___ MATERIAL FOR THIS TASK

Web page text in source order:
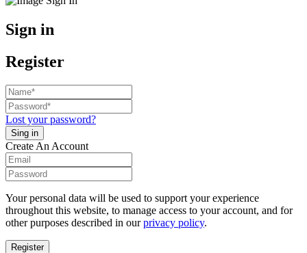
Sign in
Register
Lost your password?
Create An Account
Your personal data will be used to support your experience
throughout this website, to manage access to your account, and for
other purposes described in ourprivacy policy.
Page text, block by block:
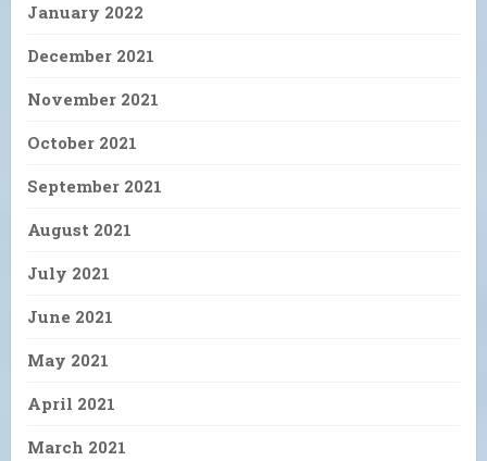
January 2022
December 2021
November 2021
October 2021
September 2021
August 2021
July 2021
June 2021
May 2021
April 2021
March 2021
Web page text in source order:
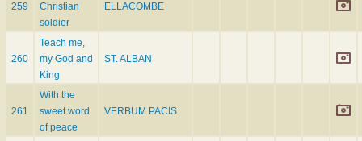
259
Christian
soldier
ELLACOMBE
260
Teach me,
my God and
King
ST. ALBAN
261
With the
sweet word
of peace
VERBUM PACIS
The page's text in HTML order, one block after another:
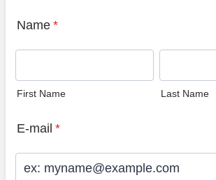
Name *
First Name Last Name
E-mail *
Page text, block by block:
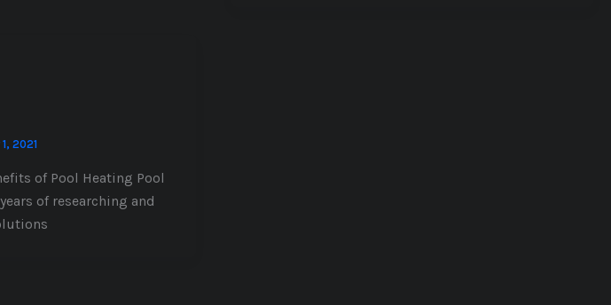
2021
of Pool Heating Pool
of researching and
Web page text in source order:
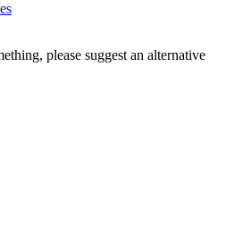
please suggest an alternative
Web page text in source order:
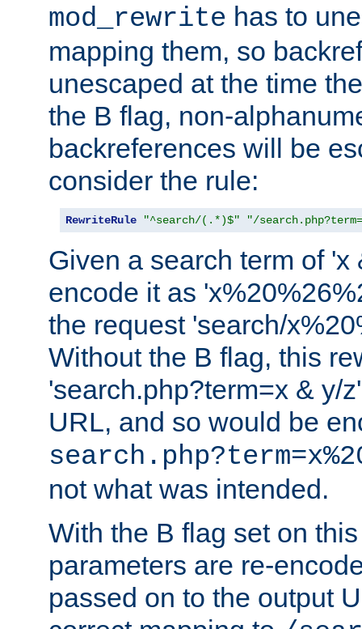
mod_rewrite has to
mapping them, so
unescaped at the time
the B flag, non-
backreferences will be
consider the rule:
RewriteRule "^search/(.*)$" "/
Given a search term of
encode it as
the request 'search/
Without the B flag, this
'search.php?term=x & y/
URL, and so would be
not what was intended.
With the B flag set on
parameters are re-
passed on to the output
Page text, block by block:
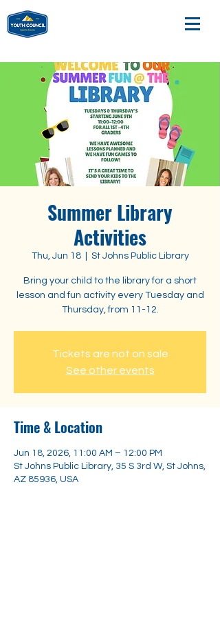
Summer Library
Activities
Thu, Jun 18
  |
St Johns Public Library
Bring your child to the library for a short
lesson and fun activity every Tuesday and
Thursday, from 11-12.
Tickets are not on sale
See other events
Time & Location
Jun 18, 2026, 11:00 AM – 12:00 PM
St Johns Public Library, 35 S 3rd W, St Johns,
AZ 85936, USA
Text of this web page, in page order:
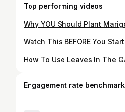
Top performing videos
Engagement rate benchmark
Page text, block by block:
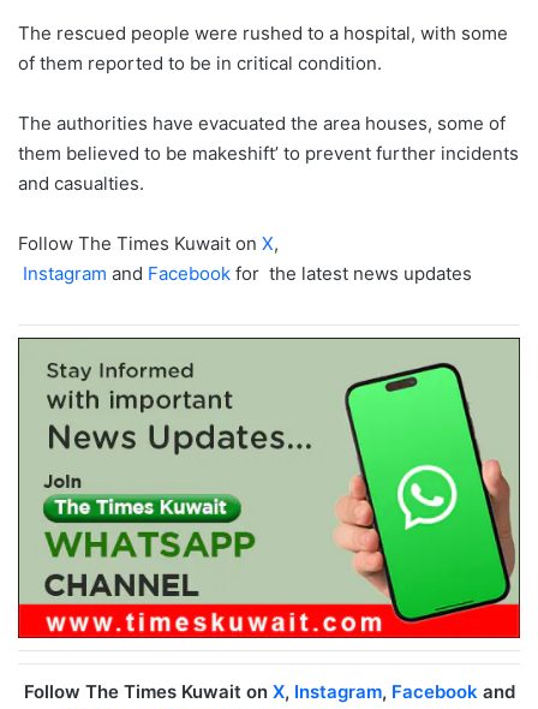
The rescued people were rushed to a hospital, with some
of them reported to be in critical condition.
The authorities have evacuated the area houses, some of
them believed to be makeshift’ to prevent further incidents
and casualties.
Follow The Times Kuwait on X,
Instagram and Facebook for the latest news updates
Follow The Times Kuwait on X, Instagram, Facebookand
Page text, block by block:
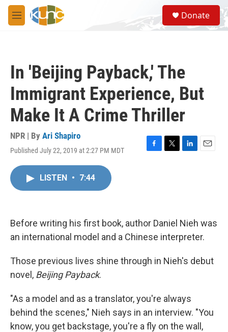
Skip to main content
M
e
S
e
a
Donate
In 'Beijing Payback,' The
Immigrant Experience, But
Make It A Crime Thriller
NPR | By Ari Shapiro
Published July 22, 2019 at 2:27 PM MDT
F
k
T
L
n
E
LISTEN • 7:44
Before writing his first book, author Daniel Nieh was
an international model and a Chinese interpreter.
Those previous lives shine through in Nieh's debut
novel, Beijing Payback.
"As a model and as a translator, you're always
behind the scenes," Nieh says in an interview. "You
know, you get backstage, you're a fly on the wall,
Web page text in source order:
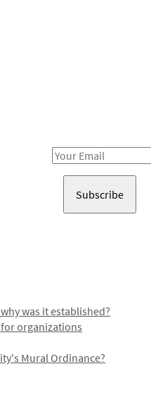
Email
was it established?
organizations
Mural Ordinance?
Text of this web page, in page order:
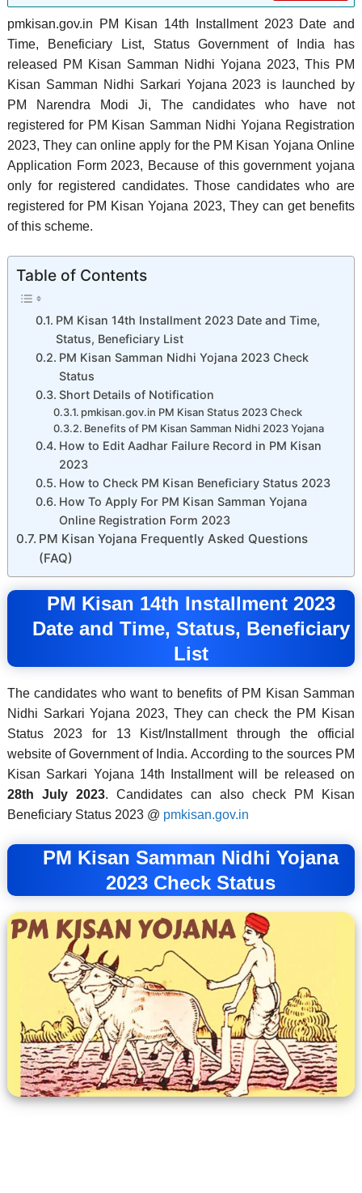
pmkisan.gov.in PM Kisan 14th Installment 2023 Date and
Time, Beneficiary List, Status Government of India has
released PM Kisan Samman Nidhi Yojana 2023, This PM
Kisan Samman Nidhi Sarkari Yojana 2023 is launched by
PM Narendra Modi Ji, The candidates who have not
registered for PM Kisan Samman Nidhi Yojana Registration
2023, They can online apply for the PM Kisan Yojana Online
Application Form 2023, Because of this government yojana
only for registered candidates. Those candidates who are
registered for PM Kisan Yojana 2023, They can get benefits
of this scheme.
Table of Contents
PM Kisan 14th Installment 2023 Date and Time,
Status, Beneficiary List
PM Kisan Samman Nidhi Yojana 2023 Check
Status
Short Details of Notification
pmkisan.gov.in PM Kisan Status 2023 Check
Benefits of PM Kisan Samman Nidhi 2023 Yojana
How to Edit Aadhar Failure Record in PM Kisan
2023
How to Check PM Kisan Beneficiary Status 2023
How To Apply For PM Kisan Samman Yojana
Online Registration Form 2023
PM Kisan Yojana Frequently Asked Questions
(FAQ)
PM Kisan 14th Installment 2023
Date and Time, Status, Beneficiary
List
The candidates who want to benefits of PM Kisan Samman
Nidhi Sarkari Yojana 2023, They can check the PM Kisan
Status 2023 for 13 Kist/Installment through the official
website of Government of India. According to the sources PM
Kisan Sarkari Yojana 14th Installment will be released on
28th July 2023. Candidates can also check PM Kisan
Beneficiary Status 2023 @ pmkisan.gov.in
PM Kisan Samman Nidhi Yojana
2023 Check Status
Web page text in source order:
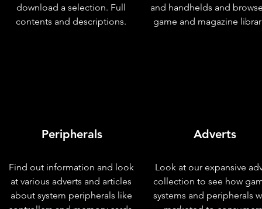
download a selection. Full
contents and descriptions.
Peripherals
Find out information and look
at various adverts and articles
about system peripherals like
and handhelds and
game and magazine
Adverts
Look at our expansive
collection to see how
systems and peripherals
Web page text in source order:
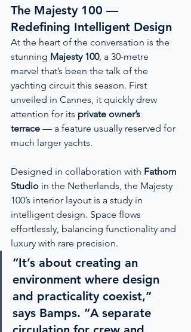
The Majesty 100 —
Redefining Intelligent Design
At the heart of the conversation is the
stunning Majesty 100, a 30-metre
marvel that’s been the talk of the
yachting circuit this season. First
unveiled in Cannes, it quickly drew
attention for its private owner’s
terrace — a feature usually reserved for
much larger yachts.
Designed in collaboration with Fathom
Studio in the Netherlands, the Majesty
100’s interior layout is a study in
intelligent design. Space flows
effortlessly, balancing functionality and
luxury with rare precision.
“It’s about creating an
environment where design
and practicality coexist,”
says Bamps. “A separate
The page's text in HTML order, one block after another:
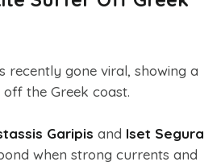
recently gone viral, showing a
the Greek coast.
Garipis and Iset Segura
when strong currents and

______

# TASK DIRECTIONS:
Please output every entry above exactly, without the pictures.

# ANSWER:
Web page text in source order:
Sign in
Register
Lost your password?
Create An Account
Your personal data will be used to support your experience
throughout this website, to manage access to your account, and for
other purposes described in ourprivacy policy.
Page text, block by block:
January 2022
December 2021
November 2021
October 2021
September 2021
August 2021
July 2021
June 2021
May 2021
April 2021
March 2021
Web page text in source order:
259
Christian
soldier
ELLACOMBE
260
Teach me,
my God and
King
ST. ALBAN
261
With the
sweet word
of peace
VERBUM PACIS
The page's text in HTML order, one block after another:
Name *
First Name Last Name
E-mail *
Page text, block by block:
2021
of Pool Heating Pool
of researching and
Web page text in source order:
please suggest an alternative
Web page text in source order:
mod_rewrite has to
mapping them, so
unescaped at the time
the B flag, non-
backreferences will be
consider the rule:
RewriteRule "^search/(.*)$" "/
Given a search term of
encode it as
the request 'search/
Without the B flag, this
'search.php?term=x & y/
URL, and so would be
not what was intended.
With the B flag set on
parameters are re-
passed on to the output
Page text, block by block:
Summer Library
Activities
Thu, Jun 18
  |
St Johns Public Library
Bring your child to the library for a short
lesson and fun activity every Tuesday and
Thursday, from 11-12.
Tickets are not on sale
See other events
Time & Location
Jun 18, 2026, 11:00 AM – 12:00 PM
St Johns Public Library, 35 S 3rd W, St Johns,
AZ 85936, USA
Text of this web page, in page order:
Top performing videos
Engagement rate benchmark
Page text, block by block:
The rescued people were rushed to a hospital, with some
of them reported to be in critical condition.
The authorities have evacuated the area houses, some of
them believed to be makeshift’ to prevent further incidents
and casualties.
Follow The Times Kuwait on X,
Instagram and Facebook for the latest news updates
Follow The Times Kuwait on X, Instagram, Facebookand
Page text, block by block:
Skip to main content
M
e
S
e
a
Donate
In 'Beijing Payback,' The
Immigrant Experience, But
Make It A Crime Thriller
NPR | By Ari Shapiro
Published July 22, 2019 at 2:27 PM MDT
F
k
T
L
n
E
LISTEN • 7:44
Before writing his first book, author Daniel Nieh was
an international model and a Chinese interpreter.
Those previous lives shine through in Nieh's debut
novel, Beijing Payback.
"As a model and as a translator, you're always
behind the scenes," Nieh says in an interview. "You
know, you get backstage, you're a fly on the wall,
Web page text in source order:
Email
was it established?
organizations
Mural Ordinance?
Text of this web page, in page order:
pmkisan.gov.in PM Kisan 14th Installment 2023 Date and
Time, Beneficiary List, Status Government of India has
released PM Kisan Samman Nidhi Yojana 2023, This PM
Kisan Samman Nidhi Sarkari Yojana 2023 is launched by
PM Narendra Modi Ji, The candidates who have not
registered for PM Kisan Samman Nidhi Yojana Registration
2023, They can online apply for the PM Kisan Yojana Online
Application Form 2023, Because of this government yojana
only for registered candidates. Those candidates who are
registered for PM Kisan Yojana 2023, They can get benefits
of this scheme.
Table of Contents
PM Kisan 14th Installment 2023 Date and Time,
Status, Beneficiary List
PM Kisan Samman Nidhi Yojana 2023 Check
Status
Short Details of Notification
pmkisan.gov.in PM Kisan Status 2023 Check
Benefits of PM Kisan Samman Nidhi 2023 Yojana
How to Edit Aadhar Failure Record in PM Kisan
2023
How to Check PM Kisan Beneficiary Status 2023
How To Apply For PM Kisan Samman Yojana
Online Registration Form 2023
PM Kisan Yojana Frequently Asked Questions
(FAQ)
PM Kisan 14th Installment 2023
Date and Time, Status, Beneficiary
List
The candidates who want to benefits of PM Kisan Samman
Nidhi Sarkari Yojana 2023, They can check the PM Kisan
Status 2023 for 13 Kist/Installment through the official
website of Government of India. According to the sources PM
Kisan Sarkari Yojana 14th Installment will be released on
28th July 2023. Candidates can also check PM Kisan
Beneficiary Status 2023 @ pmkisan.gov.in
PM Kisan Samman Nidhi Yojana
2023 Check Status
Web page text in source order:
download a selection. Full
contents and descriptions.
Peripherals
Find out information and look
at various adverts and articles
about system peripherals like
and handhelds and
game and magazine
Adverts
Look at our expansive
collection to see how
systems and peripherals
Web page text in source order:
The Majesty 100 —
Redefining Intelligent Design
At the heart of the conversation is the
stunning Majesty 100, a 30-metre
marvel that’s been the talk of the
yachting circuit this season. First
unveiled in Cannes, it quickly drew
attention for its private owner’s
terrace — a feature usually reserved for
much larger yachts.
Designed in collaboration with Fathom
Studio in the Netherlands, the Majesty
100’s interior layout is a study in
intelligent design. Space flows
effortlessly, balancing functionality and
luxury with rare precision.
“It’s about creating an
environment where design
and practicality coexist,”
says Bamps. “A separate
The page's text in HTML order, one block after another:
recently gone viral, showing a
the Greek coast.
Garipis and Iset Segura
when strong currents and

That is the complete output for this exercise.